RECORD EXCERPTS below:

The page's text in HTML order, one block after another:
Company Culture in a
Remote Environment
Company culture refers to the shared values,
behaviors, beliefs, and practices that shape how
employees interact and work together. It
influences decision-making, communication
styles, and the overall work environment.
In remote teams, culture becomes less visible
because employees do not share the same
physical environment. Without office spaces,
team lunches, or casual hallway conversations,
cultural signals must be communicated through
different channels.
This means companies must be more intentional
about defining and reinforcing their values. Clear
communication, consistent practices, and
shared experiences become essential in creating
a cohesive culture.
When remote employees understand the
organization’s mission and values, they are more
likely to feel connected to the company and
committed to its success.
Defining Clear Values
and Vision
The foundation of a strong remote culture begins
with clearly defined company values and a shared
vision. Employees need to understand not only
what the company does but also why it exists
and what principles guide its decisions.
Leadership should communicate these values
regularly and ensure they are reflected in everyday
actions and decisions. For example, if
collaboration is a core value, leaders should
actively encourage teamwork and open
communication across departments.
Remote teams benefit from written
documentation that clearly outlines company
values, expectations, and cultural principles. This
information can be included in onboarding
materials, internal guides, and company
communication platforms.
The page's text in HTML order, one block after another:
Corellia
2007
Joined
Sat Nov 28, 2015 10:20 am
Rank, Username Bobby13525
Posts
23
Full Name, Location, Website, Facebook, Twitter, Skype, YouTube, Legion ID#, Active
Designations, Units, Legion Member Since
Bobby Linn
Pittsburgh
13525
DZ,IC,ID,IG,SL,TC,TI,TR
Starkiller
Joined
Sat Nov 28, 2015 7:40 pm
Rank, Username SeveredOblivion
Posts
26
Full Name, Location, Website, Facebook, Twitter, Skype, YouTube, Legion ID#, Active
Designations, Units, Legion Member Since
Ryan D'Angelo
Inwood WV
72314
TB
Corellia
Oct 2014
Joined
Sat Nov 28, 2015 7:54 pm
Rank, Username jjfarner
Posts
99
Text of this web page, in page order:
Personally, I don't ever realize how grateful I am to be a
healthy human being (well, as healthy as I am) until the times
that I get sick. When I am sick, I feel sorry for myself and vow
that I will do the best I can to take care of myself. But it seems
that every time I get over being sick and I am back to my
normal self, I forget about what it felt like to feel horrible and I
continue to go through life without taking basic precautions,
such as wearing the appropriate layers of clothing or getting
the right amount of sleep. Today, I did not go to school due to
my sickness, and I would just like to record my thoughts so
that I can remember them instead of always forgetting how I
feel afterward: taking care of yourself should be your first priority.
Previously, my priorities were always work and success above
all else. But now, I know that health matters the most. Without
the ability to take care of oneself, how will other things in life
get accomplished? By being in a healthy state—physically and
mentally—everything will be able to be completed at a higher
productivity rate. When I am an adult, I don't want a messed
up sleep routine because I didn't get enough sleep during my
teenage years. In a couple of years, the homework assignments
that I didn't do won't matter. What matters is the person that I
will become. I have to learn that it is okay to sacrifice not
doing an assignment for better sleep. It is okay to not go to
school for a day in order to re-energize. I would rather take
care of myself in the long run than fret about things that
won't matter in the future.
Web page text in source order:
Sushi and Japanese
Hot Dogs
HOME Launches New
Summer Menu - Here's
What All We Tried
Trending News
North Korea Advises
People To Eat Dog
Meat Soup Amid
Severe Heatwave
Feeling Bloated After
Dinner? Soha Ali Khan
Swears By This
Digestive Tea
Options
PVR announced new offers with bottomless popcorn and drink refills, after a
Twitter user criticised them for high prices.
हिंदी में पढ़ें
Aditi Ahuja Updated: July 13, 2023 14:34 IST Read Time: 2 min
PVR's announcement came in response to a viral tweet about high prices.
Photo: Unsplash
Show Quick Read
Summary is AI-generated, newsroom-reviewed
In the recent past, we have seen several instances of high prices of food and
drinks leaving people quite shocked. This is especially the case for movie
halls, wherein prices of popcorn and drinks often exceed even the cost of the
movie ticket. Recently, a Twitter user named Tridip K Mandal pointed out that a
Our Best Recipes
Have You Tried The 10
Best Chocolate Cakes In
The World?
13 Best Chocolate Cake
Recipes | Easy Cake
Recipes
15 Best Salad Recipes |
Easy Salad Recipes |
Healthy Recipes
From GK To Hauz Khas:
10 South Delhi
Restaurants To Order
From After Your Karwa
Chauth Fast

End of RECORD EXCERPTS.

= TASK REQUIREMENTS =
Out of the data above, transcribe exactly and only the lines starting with the line that has "People To Eat Dog" and going on through the line that has "15 Best Salad Recipes |", both included.

= WRITTEN RESPONSE =
People To Eat Dog
Meat Soup Amid
Severe Heatwave
Feeling Bloated After
Dinner? Soha Ali Khan
Swears By This
Digestive Tea
Options
PVR announced new offers with bottomless popcorn and drink refills, after a
Twitter user criticised them for high prices.
हिंदी में पढ़ें
Aditi Ahuja Updated: July 13, 2023 14:34 IST Read Time: 2 min
PVR's announcement came in response to a viral tweet about high prices.
Photo: Unsplash
Show Quick Read
Summary is AI-generated, newsroom-reviewed
In the recent past, we have seen several instances of high prices of food and
drinks leaving people quite shocked. This is especially the case for movie
halls, wherein prices of popcorn and drinks often exceed even the cost of the
movie ticket. Recently, a Twitter user named Tridip K Mandal pointed out that a
Our Best Recipes
Have You Tried The 10
Best Chocolate Cakes In
The World?
13 Best Chocolate Cake
Recipes | Easy Cake
Recipes
15 Best Salad Recipes |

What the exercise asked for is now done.